GPU Gems 2 Chapter 46 describes sorting on the GPU.
Consider how you might use the Bubble-sort algorithm:
By accessing all N pixels of the column to be sorted per each output pixel, it will be very slow, since each output pixel reads N (with N^2 accesses - heavily affected by caching) and that's a lot of memory access. But it will work, and this code may actually make the most sense.
If you access only 2 input pixels per output pixel then you can effectively "swap" a pair of adjacent pixels on each pass. This may require up to N passes to displace a pixel N steps away. (You can count swaps and "break" early by using an occlusion query)
By combining techniques you can sample k pixels at a time, allowing a pixel to move up to k steps per pass, thus requiring N/k passes and make more efficient use of resources.
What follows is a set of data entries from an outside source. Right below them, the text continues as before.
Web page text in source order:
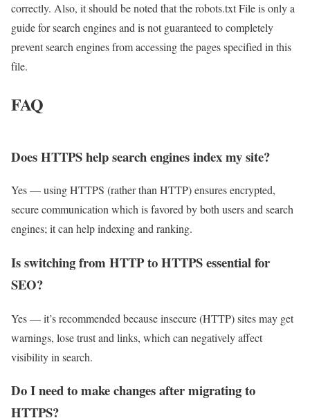
correctly. Also, it should be noted that the robots.txt File is only a
guide for search engines and is not guaranteed to completely
prevent search engines from accessing the pages specified in this
file.
FAQ
Does HTTPS help search engines index my site?
Yes — using HTTPS (rather than HTTP) ensures encrypted,
secure communication which is favored by both users and search
engines; it can help indexing and ranking.
Is switching from HTTP to HTTPS essential for
SEO?
Yes — it’s recommended because insecure (HTTP) sites may get
warnings, lose trust and links, which can negatively affect
visibility in search.
Do I need to make changes after migrating to
HTTPS?

But the real high-performance solutions come from implementing smarter algorithms than just bubble sort. The GPU Gems article suggests a bitonic merge sort, and even heapsort and quicksort are possible with much cleverness.
But there's a lot to know to successfully craft an efficient implementation for a GPU algorithm--more than can be quickly discussed generally here. And you may want to go to a CUDA implementation rather than glsl. But then there's bank conflicts, warps, caching, sampling, swizzling. There's no quick answer.
I suggest you give it a try and then ask a more specific question when you get stuck.